Vedran Katavi^*, Ivan Kreimir Luki^*, Nataa Kovai^*, Danka Grevi, Joseph A. Lorenzo and Ana Marui^3,*

^* Croatian Institute for Brain Research and Department of Anatomy, Department of Physiology and Immunology, Zagreb University School of Medicine, Zagreb, Croatia; Division of Endocrinology and Metabolism, Department of Medicine, University of Connecticut Health Center, Farmington, CT 06030

We investigated the bone phenotype of mice with generalized lymphoproliferative disorder (gld) due to a defect in the Fas ligand-mediated apoptotic pathway.
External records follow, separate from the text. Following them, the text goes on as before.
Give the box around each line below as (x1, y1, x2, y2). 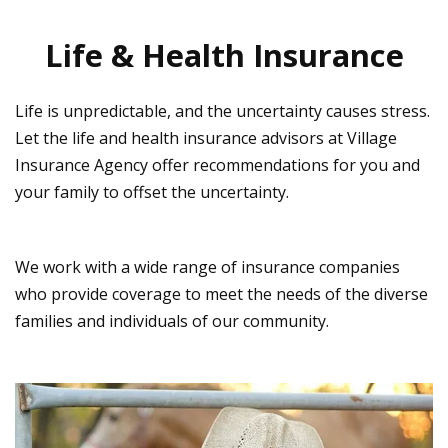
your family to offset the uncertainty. (15, 181, 289, 204)
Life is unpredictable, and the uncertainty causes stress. (15, 100, 430, 123)
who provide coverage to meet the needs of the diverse (15, 283, 428, 306)
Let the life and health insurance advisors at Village (15, 127, 397, 150)
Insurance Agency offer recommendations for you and (15, 154, 420, 177)
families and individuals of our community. (15, 310, 329, 333)
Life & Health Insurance (44, 34, 404, 77)
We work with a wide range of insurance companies (15, 256, 400, 279)

C57BL/6-gld mice had greater whole body bone mineral density and greater trabecular bone volume than their wild-type controls. gld mice lost 5-fold less trabecular bone and had less osteoclasts on bone surfaces after ovariectomy-induced bone resorption. They also formed more bone in a model of osteogenic regeneration after bone marrow ablation, had less osteoclasts on bone surfaces and less apoptotic osteoblasts. gld and wild-type mice had similar numbers of osteoclasts in bone marrow cultures, but marrow stromal fibroblasts from gld mice formed more alkaline phosphatase-positive colonies. Bone diaphyseal shafts and bone marrow stromal fibroblasts produced more osteoprotegerin mRNA and protein than wild-type mice. These findings provide evidence that the disturbance of the bone system is a part of generalized lymphoproliferative syndrome and indicates the possible role of osteoprotegerin as a regulatory link between the bone and immune system.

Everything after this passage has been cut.